Felix Kaishen a fixé Zeon Paeraton, complètement abasourdi.
Zeon Paeraton, lui entre tous, se livrait à une fanfaronnade aussi puérile.
Pourtant, le visage de Zeon était parfaitement sérieux, comme s'il ne partirait pas sans obtenir de réponse.
« ......Compris. »
À cette courte réponse, Zeon a eu un rictus, a levé le menton avec arrogance et est passé devant lui.
Toujours abasourdi, Felix le regardait s'éloigner quand une petite tête a surgi par-dessus l'épaule de Zeon.
Leurs regards se sont croisés ; la tête a cligné des yeux plusieurs fois, gênée, puis a tiré la langue.
« Bleuh. »
Puis la tête a lentement disparu derrière l'épaule.
« ...... »
Et c'est ainsi que les enfants Paeraton ont complètement disparu.
Felix a baissé la tête et s'est frotté le front.
Rentrée au manoir avec Zeon, je me suis changée et je suis descendue directement à la salle à manger.
Toute ma famille était assise, à m'attendre.
Héhé.
« Qu'est-ce qu'il y a ? »
« Je suis juste contente. »
À la question de papa, papa, mes frères et même papy ont penché la tête vers la gauche.
'Si ce n'était pas ma famille, je dirais qu'ils sont exactement pareils !'
Ça m'a fait rire encore plus.
En m'asseyant, je me suis soudain rappelé ma vie d'avant, seule dans une chambre en sous-sol exiguë.
Même si c'était exigu, même si on se disputait beaucoup, je priais pour vivre avec ma famille dans la vie suivante.
C'était pareil quand je vivais chez mon oncle, dans cette vie-ci.
Chaque fois que je voyais râler parce qu'elle ne voulait pas manger de brocolis pendant le repas avec ses parents, je l'enviais tellement que je ne remarquais même pas mon ventre qui gargouillait.

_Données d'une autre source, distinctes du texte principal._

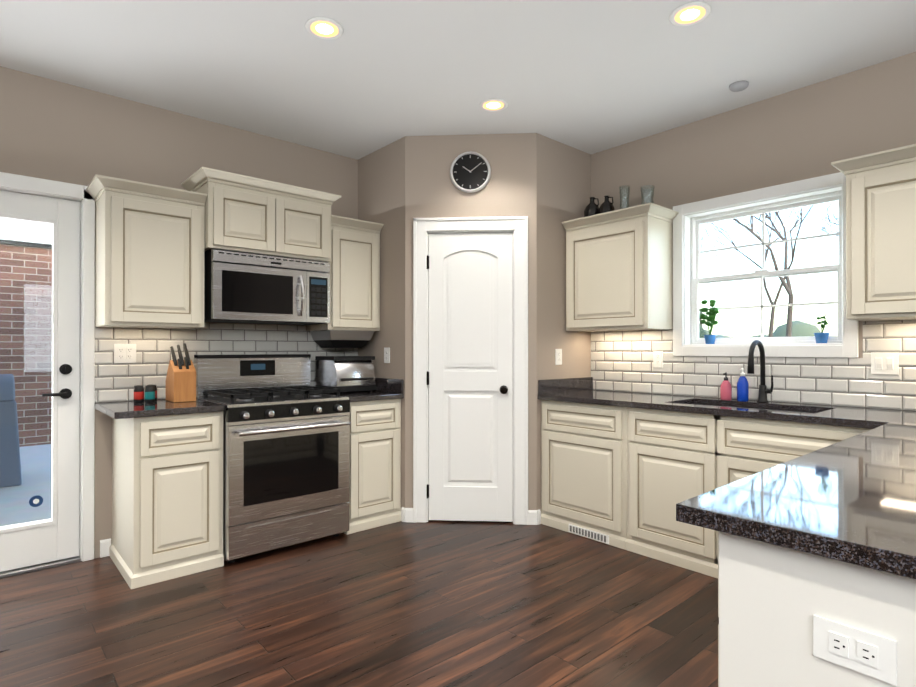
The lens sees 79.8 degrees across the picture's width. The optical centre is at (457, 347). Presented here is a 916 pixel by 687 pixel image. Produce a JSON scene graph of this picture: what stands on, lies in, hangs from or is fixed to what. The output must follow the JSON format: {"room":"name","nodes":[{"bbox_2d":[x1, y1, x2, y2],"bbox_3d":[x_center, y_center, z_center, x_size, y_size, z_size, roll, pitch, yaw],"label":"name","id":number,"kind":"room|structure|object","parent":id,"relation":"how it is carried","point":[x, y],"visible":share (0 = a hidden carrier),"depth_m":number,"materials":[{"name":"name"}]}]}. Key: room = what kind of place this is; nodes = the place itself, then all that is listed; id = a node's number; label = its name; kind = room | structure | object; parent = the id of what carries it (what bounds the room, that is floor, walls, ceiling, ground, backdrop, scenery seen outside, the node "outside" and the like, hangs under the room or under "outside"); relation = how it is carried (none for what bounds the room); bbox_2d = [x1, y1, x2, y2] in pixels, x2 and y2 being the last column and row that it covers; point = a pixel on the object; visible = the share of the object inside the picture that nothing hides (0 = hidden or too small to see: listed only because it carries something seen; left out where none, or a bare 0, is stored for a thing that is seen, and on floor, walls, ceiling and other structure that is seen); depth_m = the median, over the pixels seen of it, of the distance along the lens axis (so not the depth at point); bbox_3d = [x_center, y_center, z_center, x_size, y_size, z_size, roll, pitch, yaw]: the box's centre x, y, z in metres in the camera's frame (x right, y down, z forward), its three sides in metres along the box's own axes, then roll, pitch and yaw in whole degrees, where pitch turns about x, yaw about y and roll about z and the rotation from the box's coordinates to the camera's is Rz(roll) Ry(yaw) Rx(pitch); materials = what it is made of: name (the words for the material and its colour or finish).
{"room":"kitchen","nodes":[
{"label":"kitchen","id":0,"kind":"room"},
{"bbox_2d":[0,66,475,557],"bbox_3d":[-2.495,-0.136,2.987,6.960,2.740,0.150,0,0,-41],"label":"wall","id":1,"kind":"structure","parent":0,"point":[54,130],"depth_m":3.59,"materials":[{"name":"paint"}]},
{"bbox_2d":[0,190,79,571],"bbox_3d":[-2.510,0.181,2.912,0.828,2.062,0.118,0,0,-41],"label":"patio door","id":2,"kind":"structure","parent":1,"relation":"in","point":[55,537],"depth_m":3.12,"materials":[{"name":"white"}]},
{"bbox_2d":[0,172,94,577],"bbox_3d":[-2.534,0.149,2.939,0.960,2.171,0.168,0,0,-41],"label":"door frame","id":3,"kind":"structure","parent":1,"relation":"attached to","point":[10,182],"depth_m":3.17,"materials":[{"name":"white wood"}]},
{"bbox_2d":[85,174,206,328],"bbox_3d":[-1.829,-0.517,3.219,0.560,0.795,0.378,0,0,-41],"label":"upper cabinet","id":4,"kind":"object","parent":1,"relation":"attached to","point":[149,255],"visible":1,"depth_m":3.10,"materials":[{"name":"beige wood"}]},
{"bbox_2d":[95,323,357,402],"bbox_3d":[-1.464,0.098,3.787,1.767,0.518,0.008,0,0,-41],"label":"tile backsplash","id":5,"kind":"structure","parent":1,"relation":"attached to","point":[114,382],"depth_m":3.47,"materials":[{"name":"white tile"}]},
{"bbox_2d":[114,344,135,362],"bbox_3d":[-2.005,0.035,3.300,0.116,0.115,0.008,0,0,-41],"label":"outlet","id":6,"kind":"object","parent":5,"relation":"attached to","point":[124,353],"visible":1,"depth_m":3.30,"materials":[{"name":"white plastic"}]},
{"bbox_2d":[181,167,340,262],"bbox_3d":[-1.293,-0.824,3.655,0.911,0.459,0.433,0,0,-41],"label":"upper cabinet","id":7,"kind":"object","parent":1,"relation":"attached to","point":[247,214],"visible":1,"depth_m":3.47,"materials":[{"name":"beige wood"}]},
{"bbox_2d":[204,249,329,324],"bbox_3d":[-1.283,-0.379,3.639,0.766,0.426,0.466,0,0,-41],"label":"microwave","id":8,"kind":"object","parent":7,"relation":"attached to","point":[246,288],"visible":1,"depth_m":3.46,"materials":[{"name":"silver metal"}]},
{"bbox_2d":[100,507,540,557],"bbox_3d":[-2.250,1.181,2.222,6.384,0.100,1.315,0,0,-41],"label":"baseboard","id":9,"kind":"structure","parent":1,"relation":"attached to","point":[534,517],"depth_m":3.82,"materials":[{"name":"white wood"}]},
{"bbox_2d":[307,215,383,330],"bbox_3d":[-0.841,-0.523,4.088,0.432,0.798,0.378,0,0,-41],"label":"upper cabinet","id":10,"kind":"object","parent":1,"relation":"attached to","point":[354,273],"visible":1,"depth_m":3.96,"materials":[{"name":"beige wood"}]},
{"bbox_2d":[310,330,373,347],"bbox_3d":[-0.866,-0.060,4.095,0.368,0.125,0.311,0,0,-41],"label":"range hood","id":11,"kind":"object","parent":10,"relation":"attached to","point":[338,339],"visible":0.96,"depth_m":3.99,"materials":[{"name":"black metal"}]},
{"bbox_2d":[384,348,389,362],"bbox_3d":[-0.527,0.058,4.056,0.008,0.115,0.070,0,0,-41],"label":"outlet","id":12,"kind":"object","parent":1,"relation":"attached to","point":[386,355],"visible":1,"depth_m":4.05,"materials":[{"name":"white plastic"}]},
{"bbox_2d":[0,520,718,686],"bbox_3d":[0.023,1.254,0.103,7.300,0.060,7.800,0,0,-41],"label":"floor","id":13,"kind":"structure","parent":0,"point":[439,603],"depth_m":2.49,"materials":[{"name":"brown wood"}]},
{"bbox_2d":[109,411,223,588],"bbox_3d":[-1.695,0.798,3.172,0.459,0.874,0.619,0,0,-41],"label":"base cabinet","id":14,"kind":"object","parent":13,"relation":"on","point":[167,497],"visible":0.94,"depth_m":2.94,"materials":[{"name":"beige wood"}]},
{"bbox_2d":[95,399,224,418],"bbox_3d":[-1.717,0.342,3.140,0.533,0.035,0.625,0,0,-41],"label":"countertop","id":15,"kind":"structure","parent":14,"relation":"on","point":[130,409],"depth_m":2.98,"materials":[{"name":"stone"}]},
{"bbox_2d":[134,385,143,402],"bbox_3d":[-1.890,0.274,3.244,0.055,0.100,0.055,0,0,-41],"label":"spice jar","id":16,"kind":"object","parent":15,"relation":"on","point":[138,393],"visible":1,"depth_m":3.22,"materials":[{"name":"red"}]},
{"bbox_2d":[145,385,154,402],"bbox_3d":[-1.826,0.274,3.247,0.055,0.100,0.055,0,0,-41],"label":"spice jar","id":17,"kind":"object","parent":15,"relation":"on","point":[149,393],"visible":1,"depth_m":3.23,"materials":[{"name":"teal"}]},
{"bbox_2d":[166,343,195,402],"bbox_3d":[-1.686,0.149,3.330,0.124,0.351,0.190,0,0,-41],"label":"knife block","id":18,"kind":"object","parent":15,"relation":"on","point":[181,380],"visible":1,"depth_m":3.27,"materials":[{"name":"brown wood"}]},
{"bbox_2d":[194,354,349,562],"bbox_3d":[-1.182,0.642,3.528,0.772,1.188,0.710,0,0,-41],"label":"range","id":19,"kind":"object","parent":13,"relation":"on","point":[286,453],"visible":0.98,"depth_m":3.33,"materials":[{"name":"silver metal"}]},
{"bbox_2d":[343,399,400,534],"bbox_3d":[-0.765,0.801,3.989,0.446,0.874,0.619,0,0,-41],"label":"base cabinet","id":20,"kind":"object","parent":13,"relation":"on","point":[375,464],"visible":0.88,"depth_m":3.75,"materials":[{"name":"beige wood"}]},
{"bbox_2d":[321,377,403,401],"bbox_3d":[-0.757,0.295,3.984,0.444,0.135,0.625,0,0,-41],"label":"countertop","id":21,"kind":"structure","parent":20,"relation":"on","point":[388,388],"depth_m":3.90,"materials":[{"name":"stone"}]},
{"bbox_2d":[315,356,376,393],"bbox_3d":[-0.821,0.196,4.042,0.340,0.262,0.324,0,0,-41],"label":"toaster oven","id":22,"kind":"object","parent":21,"relation":"on","point":[348,373],"visible":0.92,"depth_m":3.94,"materials":[{"name":"silver metal"}]},
{"bbox_2d":[541,400,626,549],"bbox_3d":[1.025,0.800,3.793,0.619,0.874,0.674,0,0,-41],"label":"base cabinet","id":23,"kind":"object","parent":13,"relation":"on","point":[583,465],"visible":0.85,"depth_m":3.56,"materials":[{"name":"beige wood"}]},
{"bbox_2d":[568,524,608,543],"bbox_3d":[0.840,1.203,3.539,0.006,0.054,0.310,0,0,-41],"label":"air vent register","id":24,"kind":"object","parent":23,"relation":"attached to","point":[590,534],"visible":1,"depth_m":3.53,"materials":[{"name":"white plastic"}]},
{"bbox_2d":[626,407,870,577],"bbox_3d":[1.663,0.797,3.067,0.620,0.874,1.256,0,0,-41],"label":"base cabinet","id":25,"kind":"object","parent":13,"relation":"on","point":[674,458],"visible":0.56,"depth_m":3.01,"materials":[{"name":"beige wood"}]},
{"bbox_2d":[538,377,915,426],"bbox_3d":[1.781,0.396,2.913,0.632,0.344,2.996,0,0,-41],"label":"countertop","id":26,"kind":"structure","parent":25,"relation":"on","point":[577,390],"depth_m":3.16,"materials":[{"name":"stone"}]},
{"bbox_2d":[720,372,731,399],"bbox_3d":[1.663,0.240,3.398,0.064,0.170,0.064,0,0,-41],"label":"soap bottle","id":27,"kind":"object","parent":26,"relation":"on","point":[725,390],"visible":1,"depth_m":3.38,"materials":[{"name":"red"}]},
{"bbox_2d":[737,368,748,400],"bbox_3d":[1.733,0.224,3.333,0.064,0.200,0.064,0,0,-41],"label":"soap bottle","id":28,"kind":"object","parent":26,"relation":"on","point":[742,389],"visible":1,"depth_m":3.31,"materials":[{"name":"blue plastic"}]},
{"bbox_2d":[747,340,773,401],"bbox_3d":[1.762,0.140,3.189,0.227,0.368,0.096,0,0,-41],"label":"faucet","id":29,"kind":"object","parent":26,"relation":"on","point":[763,392],"visible":1,"depth_m":3.23,"materials":[{"name":"black metal"}]},
{"bbox_2d":[718,531,915,686],"bbox_3d":[1.076,0.791,1.178,0.970,0.874,0.641,0,0,-41],"label":"base cabinet","id":30,"kind":"object","parent":13,"relation":"on","point":[773,599],"visible":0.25,"depth_m":0.97,"materials":[{"name":"beige"}]},
{"bbox_2d":[676,417,915,578],"bbox_3d":[1.480,0.336,1.341,1.860,0.035,1.032,0,0,-41],"label":"countertop","id":31,"kind":"structure","parent":30,"relation":"on","point":[851,500],"depth_m":1.12,"materials":[{"name":"stone"}]},
{"bbox_2d":[813,615,896,685],"bbox_3d":[0.658,0.502,0.912,0.008,0.070,0.115,0,0,-41],"label":"outlet","id":32,"kind":"object","parent":30,"relation":"attached to","point":[873,655],"visible":1,"depth_m":0.91,"materials":[{"name":"white plastic"}]},
{"bbox_2d":[0,0,915,159],"bbox_3d":[0.023,-1.566,0.112,7.300,0.100,7.800,0,0,-41],"label":"ceiling","id":33,"kind":"structure","parent":0,"point":[591,76],"depth_m":2.85,"materials":[{"name":"paint"}]},
{"bbox_2d":[305,17,343,39],"bbox_3d":[-0.629,-1.502,2.582,0.176,0.010,0.176,0,0,-41],"label":"recessed light","id":34,"kind":"object","parent":33,"relation":"in","point":[324,28],"visible":1,"depth_m":2.58,"materials":[{"name":"white plastic"}]},
{"bbox_2d":[479,98,507,111],"bbox_3d":[0.220,-1.499,3.390,0.176,0.010,0.176,0,0,-41],"label":"recessed light","id":35,"kind":"object","parent":33,"relation":"in","point":[493,104],"visible":1,"depth_m":3.38,"materials":[{"name":"white plastic"}]},
{"bbox_2d":[669,2,710,25],"bbox_3d":[1.047,-1.502,2.473,0.176,0.010,0.176,0,0,-41],"label":"recessed light","id":36,"kind":"object","parent":33,"relation":"in","point":[691,13],"visible":1,"depth_m":2.46,"materials":[{"name":"white plastic"}]},
{"bbox_2d":[729,80,748,91],"bbox_3d":[1.609,-1.493,3.137,0.100,0.024,0.100,0,0,-41],"label":"smoke detector","id":37,"kind":"object","parent":33,"relation":"attached to","point":[737,86],"visible":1,"depth_m":3.11,"materials":[{"name":"grey plastic"}]},
{"bbox_2d":[476,52,915,495],"bbox_3d":[2.707,-0.138,2.467,0.151,2.740,7.800,0,0,-41],"label":"wall","id":38,"kind":"structure","parent":0,"point":[795,135],"depth_m":3.67,"materials":[{"name":"paint"}]},
{"bbox_2d":[427,233,512,521],"bbox_3d":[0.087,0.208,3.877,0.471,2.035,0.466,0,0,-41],"label":"pantry door","id":39,"kind":"structure","parent":38,"relation":"in","point":[470,378],"depth_m":3.87,"materials":[{"name":"white wood"}]},
{"bbox_2d":[413,216,527,524],"bbox_3d":[0.090,0.161,3.900,0.806,2.153,0.120,0,0,4],"label":"door frame","id":40,"kind":"structure","parent":38,"relation":"attached to","point":[424,228],"depth_m":3.85,"materials":[{"name":"white wood"}]},
{"bbox_2d":[450,151,490,192],"bbox_3d":[0.086,-1.233,3.847,0.290,0.290,0.033,0,0,4],"label":"wall clock","id":41,"kind":"object","parent":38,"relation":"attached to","point":[470,171],"visible":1,"depth_m":3.84,"materials":[{"name":"white"}]},
{"bbox_2d":[555,349,561,364],"bbox_3d":[0.734,0.068,3.986,0.070,0.115,0.008,0,0,-41],"label":"outlet","id":42,"kind":"object","parent":38,"relation":"attached to","point":[558,356],"visible":1,"depth_m":3.98,"materials":[{"name":"white plastic"}]},
{"bbox_2d":[562,203,678,331],"bbox_3d":[1.132,-0.520,3.859,0.378,0.795,0.705,0,0,-41],"label":"upper cabinet","id":43,"kind":"object","parent":38,"relation":"attached to","point":[619,269],"visible":1,"depth_m":3.70,"materials":[{"name":"beige wood"}]},
{"bbox_2d":[584,197,598,216],"bbox_3d":[0.992,-1.013,4.051,0.118,0.190,0.120,0,0,-41],"label":"jug","id":44,"kind":"object","parent":43,"relation":"on","point":[592,208],"visible":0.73,"depth_m":4.01,"materials":[{"name":"black ceramic"}]},
{"bbox_2d":[599,195,614,213],"bbox_3d":[1.075,-1.006,3.958,0.109,0.175,0.110,0,0,-41],"label":"jug","id":45,"kind":"object","parent":43,"relation":"on","point":[606,205],"visible":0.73,"depth_m":3.92,"materials":[{"name":"black ceramic"}]},
{"bbox_2d":[619,185,629,208],"bbox_3d":[1.171,-1.024,3.849,0.074,0.210,0.076,0,0,-41],"label":"decorative vase","id":46,"kind":"object","parent":43,"relation":"on","point":[624,197],"visible":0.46,"depth_m":3.83,"materials":[{"name":"clear glass"}]},
{"bbox_2d":[640,185,654,204],"bbox_3d":[1.286,-1.004,3.717,0.093,0.170,0.095,0,0,-41],"label":"decorative vase","id":47,"kind":"object","parent":43,"relation":"on","point":[650,190],"visible":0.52,"depth_m":3.69,"materials":[{"name":"clear glass"}]},
{"bbox_2d":[591,320,915,410],"bbox_3d":[1.907,0.094,3.258,0.008,0.463,2.647,0,0,-41],"label":"tile backsplash","id":48,"kind":"structure","parent":38,"relation":"attached to","point":[621,361],"depth_m":3.27,"materials":[{"name":"white tile"}]},
{"bbox_2d":[653,351,662,367],"bbox_3d":[1.397,0.082,3.825,0.008,0.115,0.070,0,0,-41],"label":"outlet","id":49,"kind":"object","parent":48,"relation":"attached to","point":[657,358],"visible":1,"depth_m":3.82,"materials":[{"name":"white plastic"}]},
{"bbox_2d":[871,352,898,374],"bbox_3d":[2.235,0.084,2.870,0.011,0.115,0.116,0,0,-41],"label":"light switch","id":50,"kind":"object","parent":48,"relation":"attached to","point":[887,363],"visible":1,"depth_m":2.87,"materials":[{"name":"white plastic"}]},
{"bbox_2d":[673,172,858,357],"bbox_3d":[1.872,-0.453,3.402,0.164,1.022,1.045,0,0,-41],"label":"window","id":51,"kind":"structure","parent":38,"relation":"in","point":[847,347],"depth_m":3.42,"materials":[{"name":"white"}]},
{"bbox_2d":[700,299,718,343],"bbox_3d":[1.662,-0.170,3.612,0.076,0.296,0.122,0,0,-41],"label":"potted plant","id":52,"kind":"object","parent":51,"relation":"on","point":[712,312],"visible":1,"depth_m":3.60,"materials":[{"name":"blue"}]},
{"bbox_2d":[814,312,828,342],"bbox_3d":[2.082,-0.112,3.135,0.076,0.176,0.076,0,0,-41],"label":"potted plant","id":53,"kind":"object","parent":51,"relation":"on","point":[821,337],"visible":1,"depth_m":3.12,"materials":[{"name":"blue"}]},
{"bbox_2d":[831,144,915,320],"bbox_3d":[2.338,-0.535,2.487,0.378,0.785,1.000,0,0,-41],"label":"upper cabinet","id":54,"kind":"object","parent":38,"relation":"attached to","point":[880,235],"visible":1,"depth_m":2.61,"materials":[{"name":"beige wood"}]},
{"label":"outside","id":55,"kind":"structure","parent":0,"visible":0},
{"bbox_3d":[0.176,1.462,5.229,120.000,0.160,120.000,0,0,-41],"label":"lawn","id":56,"kind":"structure","parent":55,"visible":0},
{"bbox_2d":[0,444,51,526],"bbox_3d":[-4.595,1.325,4.598,6.000,0.110,5.049,0,0,-41],"label":"ground","id":57,"kind":"structure","parent":56,"relation":"on","point":[33,459],"depth_m":4.87,"materials":[{"name":"concrete"}]},
{"bbox_2d":[0,374,21,487],"bbox_3d":[-4.576,0.760,4.942,0.978,1.020,0.598,0,0,-41],"label":"covered grill","id":58,"kind":"object","parent":57,"relation":"on","point":[6,452],"depth_m":5.00,"materials":[{"name":"blue"}]},
{"bbox_2d":[0,219,51,446],"bbox_3d":[-7.089,-0.486,5.926,7.200,3.740,0.470,0,0,-41],"label":"brick wall","id":59,"kind":"structure","parent":56,"relation":"on","point":[45,307],"depth_m":7.10,"materials":[{"name":"red brick"}]},
{"bbox_2d":[699,307,707,337],"bbox_3d":[9.981,-1.817,24.379,2.853,6.550,3.000,0,0,-41],"label":"evergreen tree","id":60,"kind":"object","parent":56,"relation":"on","point":[702,332],"depth_m":23.62,"materials":[{"name":"green plant"}]},
{"bbox_2d":[699,228,729,325],"bbox_3d":[15.909,-3.459,38.181,5.613,9.935,6.250,0,0,-41],"label":"tree","id":61,"kind":"object","parent":56,"relation":"on","point":[708,254],"depth_m":37.30,"materials":[{"name":"grey plant"}]},
{"bbox_2d":[721,211,793,336],"bbox_3d":[15.602,-5.066,28.861,8.731,13.115,6.730,0,0,-41],"label":"tree","id":62,"kind":"object","parent":56,"relation":"on","point":[790,298],"depth_m":26.57,"materials":[{"name":"grey plant"}]},
{"bbox_2d":[702,205,812,336],"bbox_3d":[21.686,-6.019,37.888,9.131,15.092,10.698,0,0,-41],"label":"tree","id":63,"kind":"object","parent":56,"relation":"on","point":[771,326],"depth_m":37.42,"materials":[{"name":"grey plant"}]},
{"bbox_2d":[704,320,820,337],"bbox_3d":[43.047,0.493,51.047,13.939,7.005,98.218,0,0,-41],"label":"bush","id":64,"kind":"object","parent":56,"relation":"on","point":[780,333],"depth_m":56.73,"materials":[{"name":"green plant"}]},
{"bbox_2d":[803,202,838,235],"bbox_3d":[26.600,-4.691,32.989,9.275,12.380,8.084,0,0,-41],"label":"tree","id":65,"kind":"object","parent":56,"relation":"on","point":[822,227],"depth_m":33.06,"materials":[{"name":"grey plant"}]}
]}

'Et voilà que, je ne sais comment, manger avec ma famille est devenu mon quotidien !'
Quand j'y repense, à quatre ou cinq ans, papa et mes frères mangeaient chacun de leur côté.
Mais à un moment donné, il est devenu naturel qu'on se réunisse pour manger, sauf occasion particulière.
J'ai piqué les légumes dans mon assiette.
Puis j'ai donné les haricots à Zeon, les poivrons à Ares et les carottes à Ixion.
« Qu'est-ce que c'est ? »
« Un cadeau ! »
« Un ca...... deau ? »
Ixion a regardé son assiette et s'est mis à lutter.
Alors qu'il est le lapin, Ixion n'aimait pas les carottes, mais il avait l'air déchiré, puisque c'était un cadeau.
« Il faut manger de tout. »
« Oui, c'est comme ça qu'on devient grand. »
La taille, c'est génétique, papy.
D'ailleurs, je suis peut-être petite pour l'instant, mais ma poussée de croissance arrive !
J'ai fixé papa et papy avec insistance, puis j'ai attrapé des oignons et des brocolis.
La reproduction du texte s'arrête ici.